:: MATERIAL FOR THE TASK ::

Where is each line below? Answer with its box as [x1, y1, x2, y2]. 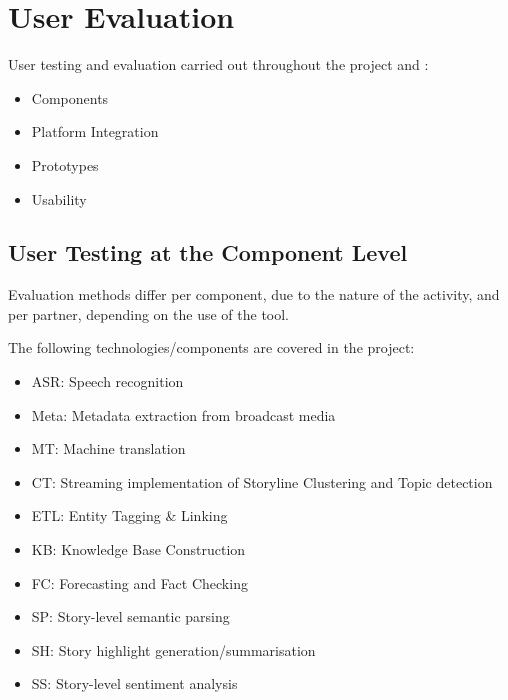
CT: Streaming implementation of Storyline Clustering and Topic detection [31, 471, 493, 492]
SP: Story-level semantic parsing [31, 606, 230, 627]
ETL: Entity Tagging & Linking [31, 505, 228, 526]
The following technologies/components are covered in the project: [8, 337, 415, 358]
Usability [31, 188, 87, 209]
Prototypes [31, 154, 99, 175]
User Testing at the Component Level [8, 237, 408, 268]
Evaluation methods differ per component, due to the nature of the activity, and [8, 284, 500, 305]

:::

* PROMPT: Wherever an image appears, omit it; copy the rest of the records exactly.

* ANSWER BELOW:
Where is each line below? Answer with its box as [x1, y1, x2, y2]. 
CT: Streaming implementation of Storyline Clustering and Topic detection [31, 471, 493, 492]
SP: Story-level semantic parsing [31, 606, 230, 627]
ETL: Entity Tagging & Linking [31, 505, 228, 526]
The following technologies/components are covered in the project: [8, 337, 415, 358]
Usability [31, 188, 87, 209]
Prototypes [31, 154, 99, 175]
User Testing at the Component Level [8, 237, 408, 268]
Evaluation methods differ per component, due to the nature of the activity, and [8, 284, 500, 305]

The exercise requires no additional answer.